Predictors with a permutation p-value ≤ 0.05 are highlighted in red. The higher the Mean Decrease Accuracy value (on the x-axis, in %), the more the predictive accuracy of the model would suffer if removing the respective predictor. In case of negative permutation importance values, permutation revealed that accuracy of the permutated data was superior to the real data which translates into the irrelevance of the respective variables for the assessed setting. A: Results for the RF model on the imputed data (nfarms = 212); B: Results of the RF model on the complete cases data set (nfarms = 207).

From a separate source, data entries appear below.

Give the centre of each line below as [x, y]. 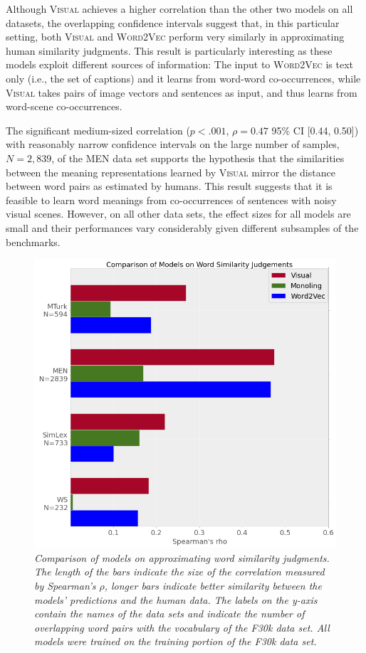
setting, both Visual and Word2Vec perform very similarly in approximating [175, 37]
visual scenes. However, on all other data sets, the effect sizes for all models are [178, 214]
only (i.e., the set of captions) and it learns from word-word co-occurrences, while [183, 78]
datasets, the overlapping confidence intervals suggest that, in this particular [173, 22]
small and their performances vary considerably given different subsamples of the [182, 227]
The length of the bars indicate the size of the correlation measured [179, 572]
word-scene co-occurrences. [64, 106]
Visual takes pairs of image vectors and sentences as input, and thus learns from [182, 92]
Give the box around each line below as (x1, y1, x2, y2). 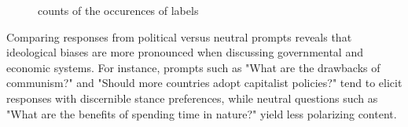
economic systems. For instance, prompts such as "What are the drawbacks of (6, 59, 380, 75)
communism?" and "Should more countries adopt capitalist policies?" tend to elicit (6, 74, 402, 91)
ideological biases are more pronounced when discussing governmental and (6, 44, 363, 60)
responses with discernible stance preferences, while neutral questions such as (6, 89, 378, 106)
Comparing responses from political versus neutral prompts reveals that (6, 28, 352, 45)
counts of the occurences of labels (38, 2, 199, 18)
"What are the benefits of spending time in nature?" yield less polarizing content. (6, 105, 397, 122)
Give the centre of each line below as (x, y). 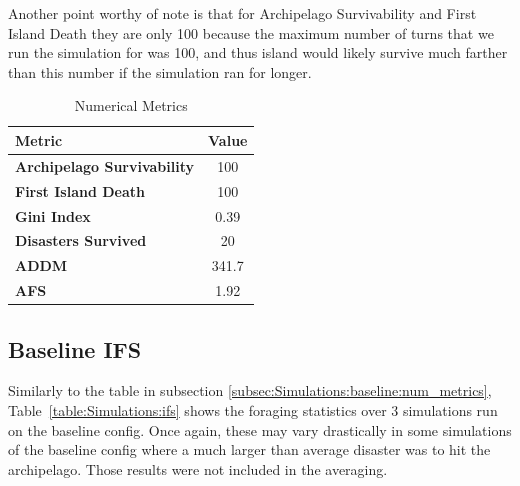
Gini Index (53, 215)
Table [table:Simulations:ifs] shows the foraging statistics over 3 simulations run (253, 409)
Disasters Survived (81, 240)
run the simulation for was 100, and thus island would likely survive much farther (258, 52)
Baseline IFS (75, 348)
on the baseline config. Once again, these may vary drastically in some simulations (260, 429)
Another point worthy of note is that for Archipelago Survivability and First (242, 13)
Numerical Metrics (131, 105)
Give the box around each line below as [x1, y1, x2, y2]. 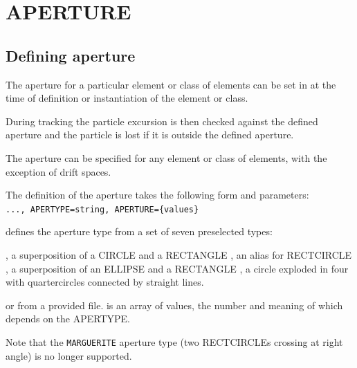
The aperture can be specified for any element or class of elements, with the [6, 150, 327, 165]
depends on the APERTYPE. [6, 311, 130, 326]
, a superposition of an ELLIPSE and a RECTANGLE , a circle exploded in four [6, 261, 349, 275]
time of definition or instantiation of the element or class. [6, 91, 248, 105]
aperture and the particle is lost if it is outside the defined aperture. [6, 127, 294, 142]
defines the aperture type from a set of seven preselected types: [6, 224, 273, 239]
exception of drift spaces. [6, 164, 111, 178]
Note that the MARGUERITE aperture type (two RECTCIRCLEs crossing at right [6, 334, 343, 349]

https://doi.org/10.1371/journal.pone.0296093.g002

The RF was grown with 1,000 trees and four variables appeared to be optimal to be tried at each split yielding an OOB error of 13.7%. The forest of the imputed data was generated with a precision of 77.8%, a predictive accuracy of 83.1%, a recall of 100%, and a F1 score of 87.5%. With a MDA of 30.0% (p = 0.001), pasture turned out to be by far the most important factor to describe the presence of F. hepatica on farm level. Farm-level lameness prevalence was the second highest ranking variable (MDA 8.7%, p = 0.005 followed by farm-level prevalence of hock lesions (MDA 6.3%, p = 0.008). Other relevant features were herd size (MDA 6.1%, p = 0.005), parity (MDA 4.9%, p = 0.03), farming type (MDA 4.5%, p = 0.007), and farm-level milk fat (MDA 3.3%, p = 0.009). As for the complete cases data set, the model performance covered a precision of 98.0%, a predictive accuracy of 87.3%, a recall of 87.3%, and a F1 score of 92.3%. Pasture was the top ranking variable with a MDA of 30.0% (p = 0.001) followed by farm-level lameness prevalence (MDA 8.4%, p = 0.003), farm-level prevalence of hock lesions (MDA 8.4%, p = 0.002), parity (MDA 7.6%, p = 0.008), farming type (MDA 4.8%, p = 0.004), herd size (MDA 4.3%, p = 0.02), and milk fat (MDA 2.3%, p = 0.02).

Discussion

Fasciola hepatica has a complex lifecycle and a volatile epidemiology which render prediction on farm level challenging. Forecasting models to assess the risk of individual farms have focused on seasonal and climate-driven factors [14, 54, 55]. The problem encountered by all of these models is the limited applicability to other regions, their restricted ability to extrapolate conclusions, and their insufficient validity on farm level [54]. In the absence of holistic prediction models taking into account the interplay of different factors associated with parasite occurrence, optimal, farm-specific control strategies cannot be identified and additional efforts are necessary to address the complex epidemiology of fasciolosis and to identify key parameters [22]. Bennema et al. [21] have drawn attention to farm-specific management factors, which may play a role in regard to predicting infection risk. Using two region-specific data sets covering a total number of 27,653 dairy cows on 400 farms across Germany as well as including comprehensive information on production parameters, husbandry methods, management regimes, and farmer attitude, we were able to apply a RF approach and to identify and rank relevant features related to parasite occurrence on farm level.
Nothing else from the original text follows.